I am trying to implement a basic Policy Gradient training setup. In the environment that I use not every action is allowed in each state and therefore I set invalid action probabilities to zero.
The problem is that then the policy gradient loss starts to explode and then the network does not learn anything anymore until a nan error occurs.
I tested the same code without setting invalid actions to zero and then it is able to converge and learn the proper actions. So without line 3-5 and using pActions for legalActions everything works fine.
#does not work
pActions, values = self.forward(observations)
legalActions = pActions.clone()
legalActions[1 - valids] = 0
legalActions = legalActions/legalActions.sum(dim=1).unsqueeze(-1).expand(legalActions.size())
actions = torch.multinomial(legalActions, 1).long()
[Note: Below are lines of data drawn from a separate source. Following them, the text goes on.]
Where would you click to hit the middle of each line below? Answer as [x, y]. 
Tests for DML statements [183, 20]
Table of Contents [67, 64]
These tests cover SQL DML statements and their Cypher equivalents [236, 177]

logProbs = torch.log(torch.gather(legalActions, -1, actions))
#works
pActions, values = self.forward(observations)
actions = torch.multinomial(pActions, 1).long()
logProbs = torch.log(torch.gather(pActions, -1, actions))
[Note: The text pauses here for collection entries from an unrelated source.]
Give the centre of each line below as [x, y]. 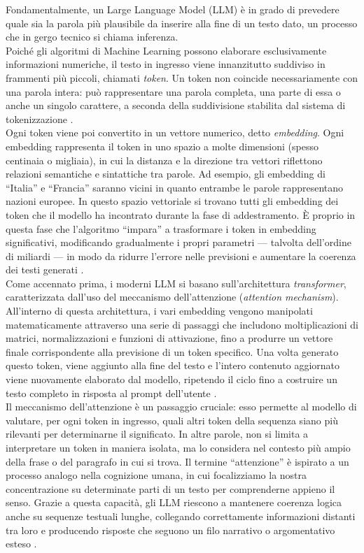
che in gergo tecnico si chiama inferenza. [92, 37]
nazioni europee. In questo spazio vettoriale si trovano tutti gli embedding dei [172, 201]
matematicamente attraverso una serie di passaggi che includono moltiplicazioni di [182, 324]
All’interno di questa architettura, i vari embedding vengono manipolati [159, 311]
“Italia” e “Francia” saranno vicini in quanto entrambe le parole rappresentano [175, 187]
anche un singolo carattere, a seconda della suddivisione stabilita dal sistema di [176, 105]
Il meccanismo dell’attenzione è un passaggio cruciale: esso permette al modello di [181, 407]
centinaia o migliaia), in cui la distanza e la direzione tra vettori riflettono [164, 160]

So what is wrong with my implementation of this? Does the cloning or manually setting to zero somehow affect the backward pass in the wrong way? And did anyone ever had a working setup for invalid actions in Pytorch? If yes, how did you implement it?
Edit
I found out that if I do the normalization on pActions instead of legalActions and use pActions for selecting the logProbs it works.
#works
pActions, values = self.forward(observations)
legalActions = pActions.clone()
legalActions[1 - valids] = 0
pActions = pActions/legalActions.sum(dim=1).unsqueeze(-1).expand_as(pActions)
actions = torch.multinomial(legalActions, 1).long()
logProbs = torch.log(torch.gather(pActions, -1, actions))
Why is that? Does the cloning somehow prevent the gradient to properly flow back to the network?